◆ **PROBLEM DETAILS**: The answer must be every line from the entries below that includes "Statement".

◆ **THE DATA**:
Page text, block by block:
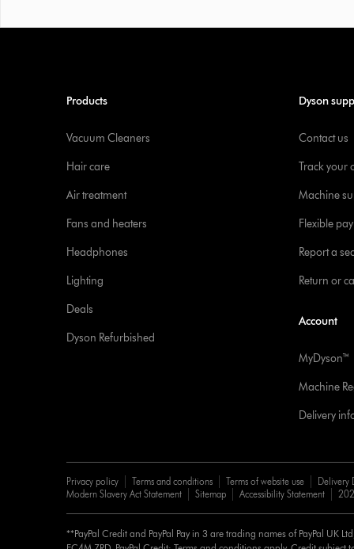
Products
Vacuum Cleaners
Hair care
Air treatment
Fans and heaters
Headphones
Lighting
Deals
Dyson Refurbished
Dyson
Contact us
Track your
Machine
Flexible
Report a
Return or
Account
MyDyson™
Machine
Delivery
Privacy policy Terms and conditions Terms of website use
Delivery
Modern Slavery Act Statement
Sitemap Accessibility Statement
**PayPal Credit and PayPal Pay in 3 are trading names of PayPal UK

◆ **EXERCISE RESULT**:
Modern Slavery Act Statement
Sitemap Accessibility Statement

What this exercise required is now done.